Q3 — agents building for humans — is where the constraint question gets interesting. AI generates interfaces on the fly. Vercel's v0 is early here. Claude artifacts. Dynamic dashboards that reconfigure based on user intent.

The challenge is coherence over time. When every screen is generated, how do you maintain brand, accessibility, and user expectations? A static design system assumes humans are producing the components and can exercise judgment about context. A generative system has no such judgment — it'll produce something that matches the prompt but violates the brand, breaks accessibility, or confuses users who expected consistency.

The answer, I think, is design tokens as hard constraints rather than suggestions. Not "prefer this color palette" but "these are the only colors that exist." Not "try to maintain 16px body text" but "body text is 16px, period." The tighter the constraint system, the more reliable the generation.

This is the problem I explored more fully in Rapid Generative Prototyping — how constraint architecture replaces mockups as the designer's primary deliverable.

And then there's Q4 — agents building for agents — which I said was mostly unexplored when I first wrote this. That was February. It's not unexplored anymore. It's a land rush.

The protocol landscape has been clarifying fast, and the shape of it tells you something about what Q4 design actually means. There are at least three layers forming:

MCP (Model Context Protocol) is the tool layer — how an agent discovers and invokes capabilities. "Here are the functions you can call, here are their schemas, here's what they return." Anthropic released it, and it's become the closest thing to a standard. It's Q2 infrastructure that Q4 systems build on top of.

A2A (Agent-to-Agent) is the peer layer — Google's protocol for agents talking to other agents as equals. Discovery, negotiation, task delegation. If MCP gives agents hands, A2A gives them a voice.

ACP (Agent Client Protocol) sits in between — standardizing how editors and orchestrators talk to coding agents. It's the protocol I've been using to dispatch Claude Code from my own workflow, and using it taught me something about Q4 that I wouldn't have gotten from reading the spec.

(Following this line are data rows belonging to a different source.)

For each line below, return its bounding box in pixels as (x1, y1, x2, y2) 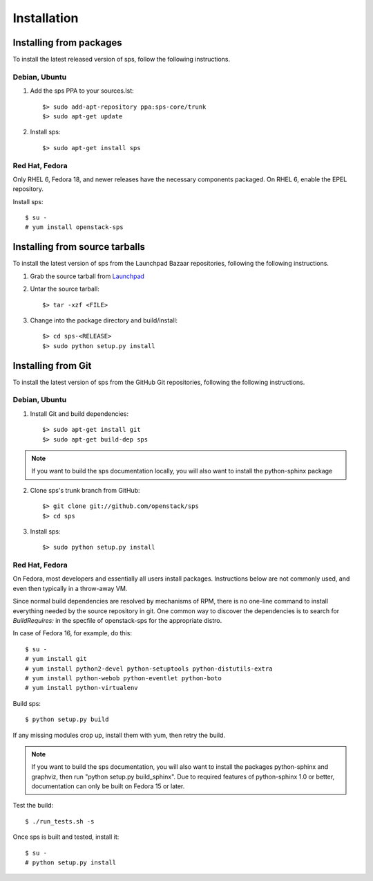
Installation (12, 10, 79, 26)
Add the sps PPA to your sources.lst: (30, 87, 134, 95)
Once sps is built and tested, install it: (12, 833, 119, 841)
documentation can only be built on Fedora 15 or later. (31, 782, 185, 790)
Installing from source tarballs (12, 241, 145, 253)
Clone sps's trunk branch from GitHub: (30, 486, 140, 494)
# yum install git (25, 655, 88, 663)
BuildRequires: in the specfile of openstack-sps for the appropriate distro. (12, 616, 222, 624)
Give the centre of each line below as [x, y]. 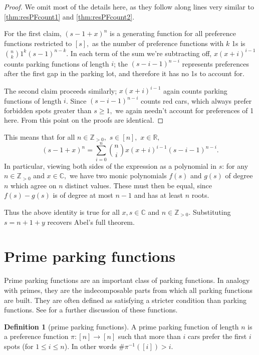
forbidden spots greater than [48, 110]
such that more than [149, 336]
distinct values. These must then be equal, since [139, 185]
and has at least [159, 195]
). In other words [90, 346]
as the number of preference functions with [158, 43]
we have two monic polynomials [118, 175]
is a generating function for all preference [173, 33]
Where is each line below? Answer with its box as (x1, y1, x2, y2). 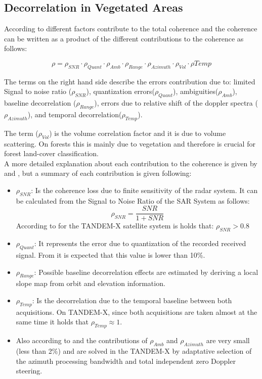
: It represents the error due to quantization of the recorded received (34, 238, 246, 249)
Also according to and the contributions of (16, 335, 148, 346)
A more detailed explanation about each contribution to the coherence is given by (4, 158, 257, 168)
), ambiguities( (173, 86, 219, 97)
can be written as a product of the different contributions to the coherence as (4, 33, 244, 43)
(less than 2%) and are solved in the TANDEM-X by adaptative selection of (16, 345, 252, 356)
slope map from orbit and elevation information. (16, 278, 165, 289)
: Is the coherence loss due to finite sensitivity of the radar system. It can (31, 184, 258, 195)

The interesting thing isn't any individual protocol. It's that they're solving different problems and the boundaries between them are the design decisions. MCP assumes a hierarchical relationship — a model calls a tool. A2A assumes a peer relationship — agents negotiate. ACP assumes an orchestration relationship — a client dispatches work and monitors progress. The topology of the relationship is the design choice.

This is what "good UX" means when both parties are machines: it means getting the relationship model right. Not the visual layout, not the information architecture — the power architecture. Who initiates? Who has authority to approve or reject? Who holds state? Who can interrupt? These are UX questions, but they look nothing like the UX questions I spent a decade answering.

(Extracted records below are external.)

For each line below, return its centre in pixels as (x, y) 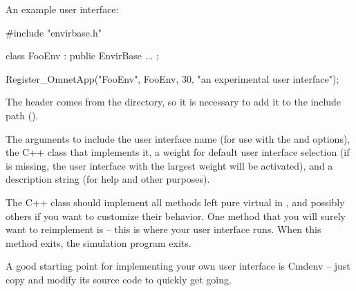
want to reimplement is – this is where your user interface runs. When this (163, 229)
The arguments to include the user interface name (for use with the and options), (178, 138)
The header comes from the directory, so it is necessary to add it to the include (174, 102)
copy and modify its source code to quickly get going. (119, 279)
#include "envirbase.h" (54, 32)
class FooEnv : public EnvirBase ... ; (82, 56)
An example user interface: (62, 9)
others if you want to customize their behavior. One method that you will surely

I still have more questions than answers in this quadrant. But the questions have gotten more specific, and that feels like progress.

Across all four quadrants, the same pattern keeps recurring: the interfaces that worked best were the ones with the strongest constraints. Not the best prompts, not the most detailed instructions — the tightest boundaries on what could happen.

That observation turned into a separate essay — Code Owns Truth — which develops a three-layer model: constraints bound the mutation space, prompts express intent, code is the source of truth. The designer's job is increasingly the constraint layer.

The 2×2 is where it started. Each quadrant is a different expression of the same underlying question: who sets the constraints, and for whom?

If you're designing for AI-touched systems, the first question isn't "what should this look like?" It's "which quadrant am I in?" Most teams think they're in Q1 when they're actually in Q2 or Q3. The physics are different. The principles are different. The failure modes are different.

I find that exciting and unsettling in roughly equal measure. There's real design work to do in quadrants we barely understand. The old playbook was comfortable. These new quadrants don't have playbooks yet.